Easy adaptability in programming
If application software is designed in such a way that its programmers are able to easily adapt the interface layer that deals with the OS, window manager or desktop environment to new or changing standards, then the programmers would only have to monitor notifications from the environment creators or component library designers and quickly adjust their software with updates for their users, all with minimal effort and a lack of costly and time-consuming redesign. This method would encourage programmers to pressure those upon whom they depend to maintain a reasonable notification process that is not onerous to anyone involved.
Software appliances
Another approach to avoiding dependency issues is to deploy applications as a software appliance. A software appliance encapsulates dependencies in a pre-integrated self-contained unit such that users no longer have to worry about resolving software dependencies. Instead the burden is shifted to developers of the software appliance.
Portable applications
An application (or version of an existing conventional application) that is completely self-contained and requires nothing to be already installed. It is coded to have all necessary components included, or is designed to keep all necessary files within its own directory, and will not create a dependency problem. These are often able to run independently of the system to which they are connected. Applications in RISC OS and the ROX Desktop for Linux use application directories, which work in much the same way: programs and their dependencies are self-contained in their own directories (folders).
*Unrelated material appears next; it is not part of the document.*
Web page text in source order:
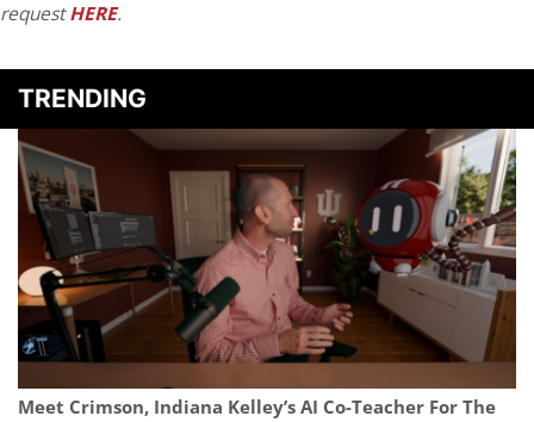
requestHERE.
TRENDING
Meet Crimson, Indiana Kelley’s AI Co-Teacher For The

This method of distribution has also proven useful when porting applications designed for Unix-like platforms to Windows, the most noticeable drawback being multiple installations of the same shared libraries. For example, Windows installers for gedit, GIMP, and XChat all include identical copies of the GTK+ toolkit, which these programs use to render widgets. On the other hand, if different versions of GTK+ are required by each application, then this is the correct behavior and successfully avoids dependency hell.
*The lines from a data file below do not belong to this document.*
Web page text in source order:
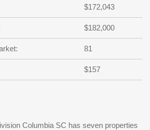
SIGN UP
$172,043
$182,000
81
$157
Columbia SC has seven properties
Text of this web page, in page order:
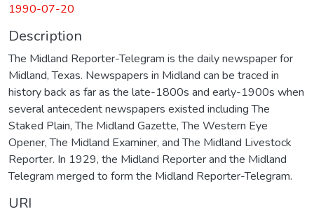
1990-07-20
Description
The Midland Reporter-Telegram is the daily newspaper for
Midland, Texas. Newspapers in Midland can be traced in
history back as far as the late-1800s and early-1900s when
several antecedent newspapers existed including The
Staked Plain, The Midland Gazette, The Western Eye
Opener, The Midland Examiner, and The Midland Livestock
Reporter. In 1929, the Midland Reporter and the Midland
Telegram merged to form the Midland Reporter-Telegram.
URI

On specific computing platforms, "dependency hell" often goes by a local specific name, generally the name of components.
DLL Hell – a form of dependency hell occurring on Microsoft Windows.
Extension conflict – a form of dependency hell occurring on the classic Mac OS.
Java Classloader#JAR hell – a form of dependency hell occurring in the Java Runtime Environment before build tools like Apache Maven solved this problem back in 2004.
RPM hell – a form of dependency hell occurring in the Red Hat distribution of Linux and other distributions that use RPM as a package manager.